Margaret Sullivan: Ailes inadvertently emboldened women
If what Roger Ailes wanted most in life was true and lasting influence, he got it.
The founder of Fox News is gone but before he went, he helped put Donald Trump in the White House and, ironically, emboldened a nation of women to decide not to take it any more.
That’s a powerful legacy. And power is what Ailes dealt in – advising everyone from Richard Nixon to Rudy Giuliani, and giving Donald Trump a platform and cheering squad like no other.
It’s inarguable: There would be no President Trump without Chairman Ailes.
This power came with a price. Women who worked with him paid it in humiliation and psychological anguish.
But then they decided to learn from the master and take power back.
Gretchen Carlson started it – and it’s startling to think that one year ago, the former Fox host had not yet filed her sexual harassment suit against Ailes. He was still ensconced at the top of the network he co-founded 20 years before and his employees still quaked when he spoke.
And the rest of us had yet to hear the now-famous words that he reportedly said to Carlson, pressuring her for sex in return for career advancement: “You’d be good and better and I’d be good and better.”
The former Miss America decided to pass. She took a career hit, and then she struck back.
Carlson filed suit on July 6 last year, and, though Ailes never stopped denying that he ever harassed anyone, his world came tumbling down. Fast.
He was gone from Fox two weeks later, after a parade of other Fox women came forward to back her up.
“I thought I would be fighting this all by myself,” Carlson told me last summer.
Quite the opposite. Not only did Carlson prevail, reaping a $20 million settlement from Fox News, but the network since then has paid out at least $85 million to deal with sexual harassment claims – including a big payout to its star, Bill O’Reilly, who joined Ailes’ fall from grace last month.
It’s been damaging, and the turmoil is far from over.
You can be sure that bosses and human resource departments everywhere have taken note.

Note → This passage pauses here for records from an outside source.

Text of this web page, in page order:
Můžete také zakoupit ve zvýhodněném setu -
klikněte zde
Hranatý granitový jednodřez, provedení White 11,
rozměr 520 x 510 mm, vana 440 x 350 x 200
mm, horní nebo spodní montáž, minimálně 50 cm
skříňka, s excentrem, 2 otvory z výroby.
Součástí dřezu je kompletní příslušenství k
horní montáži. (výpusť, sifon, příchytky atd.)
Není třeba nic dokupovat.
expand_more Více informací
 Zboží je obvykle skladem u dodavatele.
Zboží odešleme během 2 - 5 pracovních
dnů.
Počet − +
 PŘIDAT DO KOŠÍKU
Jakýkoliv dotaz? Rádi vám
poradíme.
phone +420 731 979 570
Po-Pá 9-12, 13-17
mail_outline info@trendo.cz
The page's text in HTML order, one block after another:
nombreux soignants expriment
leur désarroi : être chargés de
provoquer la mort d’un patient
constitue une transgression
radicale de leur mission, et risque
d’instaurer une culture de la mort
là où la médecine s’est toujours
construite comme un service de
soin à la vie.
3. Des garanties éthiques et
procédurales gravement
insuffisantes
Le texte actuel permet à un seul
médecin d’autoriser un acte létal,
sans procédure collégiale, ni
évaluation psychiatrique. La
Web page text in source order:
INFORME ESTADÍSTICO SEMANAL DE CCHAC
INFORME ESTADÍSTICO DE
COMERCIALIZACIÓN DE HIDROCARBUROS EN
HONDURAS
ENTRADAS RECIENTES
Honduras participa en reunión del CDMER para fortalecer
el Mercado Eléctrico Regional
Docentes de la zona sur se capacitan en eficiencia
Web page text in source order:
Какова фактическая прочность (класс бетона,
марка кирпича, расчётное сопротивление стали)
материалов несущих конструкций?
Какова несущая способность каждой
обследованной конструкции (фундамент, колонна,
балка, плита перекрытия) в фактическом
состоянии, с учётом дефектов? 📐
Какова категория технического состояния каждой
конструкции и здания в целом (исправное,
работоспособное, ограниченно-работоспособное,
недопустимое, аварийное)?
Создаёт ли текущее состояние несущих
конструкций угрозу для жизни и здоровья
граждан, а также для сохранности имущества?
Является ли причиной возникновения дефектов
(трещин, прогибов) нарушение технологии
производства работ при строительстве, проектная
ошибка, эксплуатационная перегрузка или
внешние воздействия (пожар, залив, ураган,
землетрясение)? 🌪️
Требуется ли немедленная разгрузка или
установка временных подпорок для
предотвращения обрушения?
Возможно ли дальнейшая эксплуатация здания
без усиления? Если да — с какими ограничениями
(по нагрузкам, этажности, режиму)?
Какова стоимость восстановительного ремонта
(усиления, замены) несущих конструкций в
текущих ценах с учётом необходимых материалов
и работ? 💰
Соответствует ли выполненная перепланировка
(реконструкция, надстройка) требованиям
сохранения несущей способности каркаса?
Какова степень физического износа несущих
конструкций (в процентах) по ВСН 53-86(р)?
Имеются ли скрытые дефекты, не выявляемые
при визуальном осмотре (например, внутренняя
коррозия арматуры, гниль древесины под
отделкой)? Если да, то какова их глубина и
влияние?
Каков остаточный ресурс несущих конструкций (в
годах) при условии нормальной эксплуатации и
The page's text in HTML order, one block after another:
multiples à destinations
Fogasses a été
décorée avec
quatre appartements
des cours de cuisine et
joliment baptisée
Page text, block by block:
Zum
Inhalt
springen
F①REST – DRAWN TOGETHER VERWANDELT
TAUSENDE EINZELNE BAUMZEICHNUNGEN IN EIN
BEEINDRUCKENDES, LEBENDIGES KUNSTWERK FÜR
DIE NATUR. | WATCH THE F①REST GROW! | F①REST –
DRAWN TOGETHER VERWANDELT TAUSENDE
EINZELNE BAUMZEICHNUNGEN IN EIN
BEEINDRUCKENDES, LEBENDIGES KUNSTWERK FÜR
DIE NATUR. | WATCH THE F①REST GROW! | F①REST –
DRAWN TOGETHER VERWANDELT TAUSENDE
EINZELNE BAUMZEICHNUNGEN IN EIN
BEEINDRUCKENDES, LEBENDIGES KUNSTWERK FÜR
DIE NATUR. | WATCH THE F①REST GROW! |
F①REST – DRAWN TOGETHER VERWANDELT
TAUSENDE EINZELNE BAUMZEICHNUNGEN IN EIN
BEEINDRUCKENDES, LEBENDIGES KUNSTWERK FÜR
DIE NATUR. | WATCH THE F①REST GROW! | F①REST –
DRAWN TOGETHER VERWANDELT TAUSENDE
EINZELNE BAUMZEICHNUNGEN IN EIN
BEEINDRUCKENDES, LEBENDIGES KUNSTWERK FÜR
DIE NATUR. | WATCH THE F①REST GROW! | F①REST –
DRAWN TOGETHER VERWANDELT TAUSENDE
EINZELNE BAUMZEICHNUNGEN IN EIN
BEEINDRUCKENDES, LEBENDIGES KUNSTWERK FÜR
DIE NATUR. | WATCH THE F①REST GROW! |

No workplace in America will ever be the same, whether corporation, university or government office. Because what happened at Fox could happen anywhere. Sexual harassment allegations must be taken seriously, lest they explode in the employer’s face.
Fox itself, of course, lives on – without its biggest stars in O’Reilly and Megyn Kelly (who joined the ranks of Ailes’s accusers). And so does its most stunning achievement: the Trump presidency. A Pew survey showed that Trump voters disproportionately relied on Fox for campaign news.
In the new Netflix documentary, “Get Me Roger Stone,” the famous Nixon-era dirty trickster describes his attraction to Trump as a presidential candidate: “I was like a jockey looking for a horse. You can’t win the race if you don’t have a horse, and he’s a prime piece of political horseflesh in my view.”
If Stone was the jockey, Ailes was the trainer, not just for Trump but for Richard Nixon, Ronald Reagan, Rudy Giuliani: in the background, but calling the shots. And forever transforming conservative politics.
“Roger Ailes knew how to harness anger to move the electorate – and in doing so he created Trump’s base,” said Morgan Pehme, the co-director of “Get Me Roger Stone,” which examines the rise of right-wing media and politics.
But unwittingly, Ailes tapped into another kind of fury, too – that of thousands, maybe millions of women fed up with the power imbalances of their lives and workplaces.
“Post-Ailes, and Bill Cosby and Bill O’Reilly, we’re in a moment of tremendous explosive potential for women,” New York magazine writer Rebecca Traister, author of “All the Single Ladies,” told me.
Anita Hill’s claims against Clarence Thomas didn’t keep him from joining the Supreme Court but made sexual harassment a household phrase in 1991. Though “a profound loss,” Traister said, the episode propelled many women into Congress.
Nearly three decades later, Ailes’ stamp on history isn’t fully known.
But his gift – if you can call it that – of calling forth the fury of the disenfranchised is playing out for women in ways he could never have imagined.
And surely would have rejected.
Margaret Sullivan is a media columnist for the Washington Post.